Division of STD Control, Bureau of Communicable Disease Epidemiology, Laboratory Centre for Disease Control, Health and Welfare Canada, Tunney’s Pasture, Ottawa, Ontario, Canada

Copyright © 1991 Hindawi Publishing Corporation. This is an open access article distributed under the Creative Commons Attribution License, which permits unrestricted use, distribution, and reproduction in any medium, provided the original work is properly cited.
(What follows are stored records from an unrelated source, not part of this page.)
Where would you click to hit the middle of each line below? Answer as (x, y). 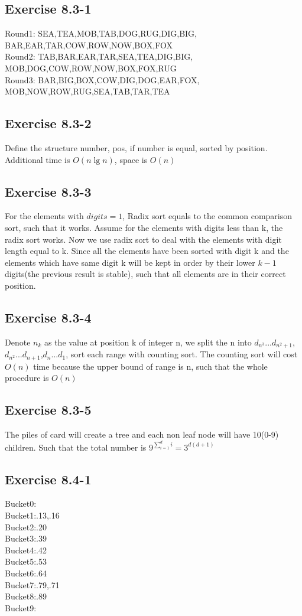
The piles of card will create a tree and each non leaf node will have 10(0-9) (142, 434)
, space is (131, 159)
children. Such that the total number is (76, 447)
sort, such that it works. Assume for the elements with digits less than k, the (144, 227)
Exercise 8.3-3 (48, 191)
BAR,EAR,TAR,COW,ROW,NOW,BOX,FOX (89, 45)
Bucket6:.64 (26, 573)
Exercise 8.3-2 (48, 123)
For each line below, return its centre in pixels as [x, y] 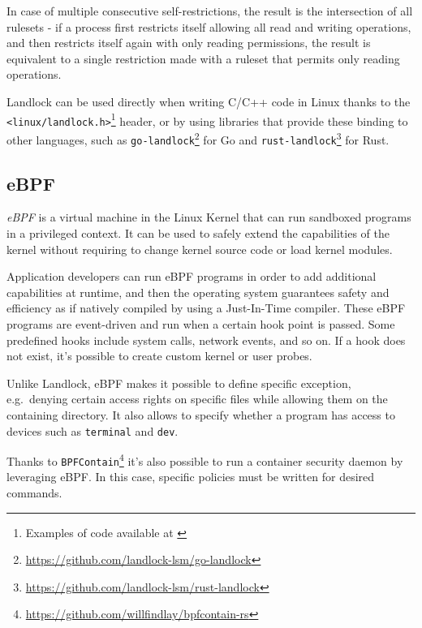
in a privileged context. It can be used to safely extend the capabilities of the [198, 232]
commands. [34, 493]
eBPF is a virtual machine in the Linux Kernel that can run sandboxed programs [209, 217]
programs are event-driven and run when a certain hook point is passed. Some [201, 323]
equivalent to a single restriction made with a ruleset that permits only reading [203, 58]
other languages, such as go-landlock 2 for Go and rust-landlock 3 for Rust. [198, 138]
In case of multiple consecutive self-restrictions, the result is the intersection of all [210, 11]
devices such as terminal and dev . [93, 430]
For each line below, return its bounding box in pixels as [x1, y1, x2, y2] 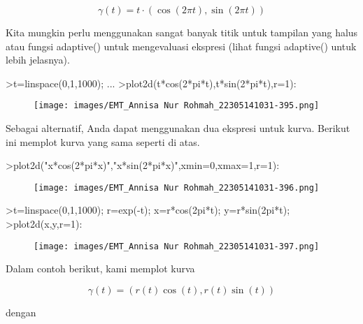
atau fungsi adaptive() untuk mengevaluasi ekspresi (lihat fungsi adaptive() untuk [6, 38, 357, 53]
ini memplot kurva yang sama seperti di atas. [6, 134, 200, 149]
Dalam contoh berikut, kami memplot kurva [6, 261, 195, 276]
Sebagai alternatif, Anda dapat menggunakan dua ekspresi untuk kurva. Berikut [6, 121, 350, 135]
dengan [6, 304, 36, 319]
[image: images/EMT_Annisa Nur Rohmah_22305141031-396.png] [34, 182, 320, 193]
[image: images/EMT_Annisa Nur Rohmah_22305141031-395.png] [34, 101, 320, 111]
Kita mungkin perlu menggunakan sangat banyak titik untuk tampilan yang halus [6, 25, 358, 39]
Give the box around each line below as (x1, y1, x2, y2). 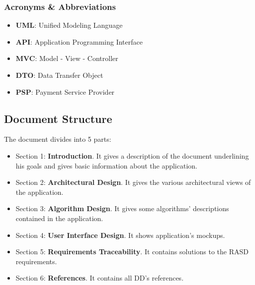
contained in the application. (15, 213, 103, 223)
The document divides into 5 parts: (4, 134, 111, 144)
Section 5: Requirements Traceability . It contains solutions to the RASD (15, 246, 249, 257)
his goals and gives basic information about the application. (15, 160, 197, 171)
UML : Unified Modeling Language (15, 20, 123, 30)
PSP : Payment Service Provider (15, 86, 115, 97)
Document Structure (4, 111, 112, 126)
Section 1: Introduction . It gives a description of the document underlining (15, 150, 249, 161)
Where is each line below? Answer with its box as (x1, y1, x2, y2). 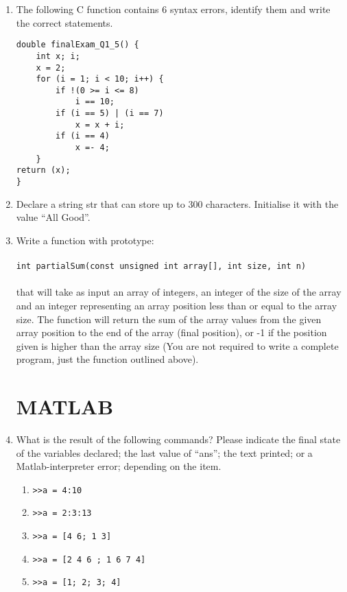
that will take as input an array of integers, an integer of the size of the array (16, 285, 342, 299)
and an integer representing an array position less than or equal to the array (16, 298, 337, 312)
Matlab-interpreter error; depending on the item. (16, 459, 222, 473)
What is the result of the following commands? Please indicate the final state (16, 432, 341, 447)
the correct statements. (16, 15, 113, 29)
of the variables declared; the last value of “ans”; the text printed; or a (16, 445, 313, 460)
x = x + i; (75, 119, 125, 130)
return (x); (16, 165, 71, 176)
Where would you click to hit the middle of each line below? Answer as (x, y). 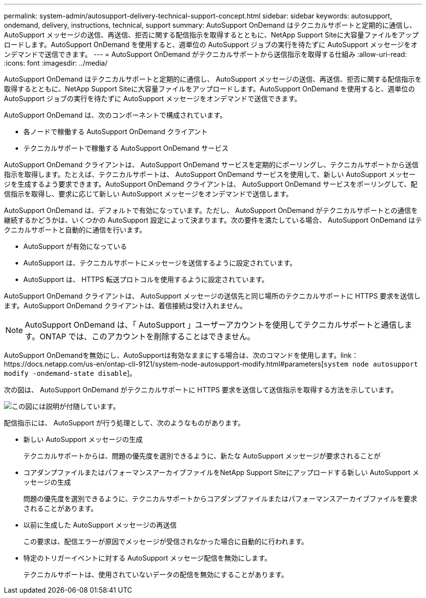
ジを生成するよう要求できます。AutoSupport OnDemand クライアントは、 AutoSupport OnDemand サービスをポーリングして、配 (211, 184)
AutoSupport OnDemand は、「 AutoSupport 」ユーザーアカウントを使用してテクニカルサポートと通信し (215, 325)
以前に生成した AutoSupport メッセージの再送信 (100, 525)
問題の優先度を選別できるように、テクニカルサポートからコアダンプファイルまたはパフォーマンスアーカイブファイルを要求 (220, 499)
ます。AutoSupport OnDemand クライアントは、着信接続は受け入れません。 (125, 306)
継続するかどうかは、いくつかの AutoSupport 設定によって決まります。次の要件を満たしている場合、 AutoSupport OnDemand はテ (213, 220)
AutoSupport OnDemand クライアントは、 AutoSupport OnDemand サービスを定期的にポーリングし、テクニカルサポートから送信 (211, 165)
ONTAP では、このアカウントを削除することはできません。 (147, 336)

The ability to control a disease depends on knowledge of its epidemiology. Such information on sexually transmitted diseases (STDs) can be ascertained by surveillance data involving the analysis of notification reports, as well as laboratory reports, hospital discharge data, and data from sentinel clinics and health units. In the case of sexually transmitted hepatitis B, notification data will probably have to be corroborated by data from sentinel clinics, health units or physicians. A vigorous attempt must be made to elucidate the mode of transmission in acute cases and newly discovered carriers. Appropriate treatment, contact tracing and primary prevention strategies appear to have had some success in controlling gonorrhea and syphilis. Rates of genital chlamydial infection may also be reduced by the same methods. These diseases will, however, persist in certain 'core groups'. Control of sexually transmitted hepatitis B will require a primary prevention strategy of risk reduction, sexual health promotion and immunization. Targeted immunization programs on their own are not Likely to work. Thus, universal immunization will probably be required along with public acceptance of immunization against STDs and appropriate human and financial resources. Reliable surveillance data will be required for program evaluation.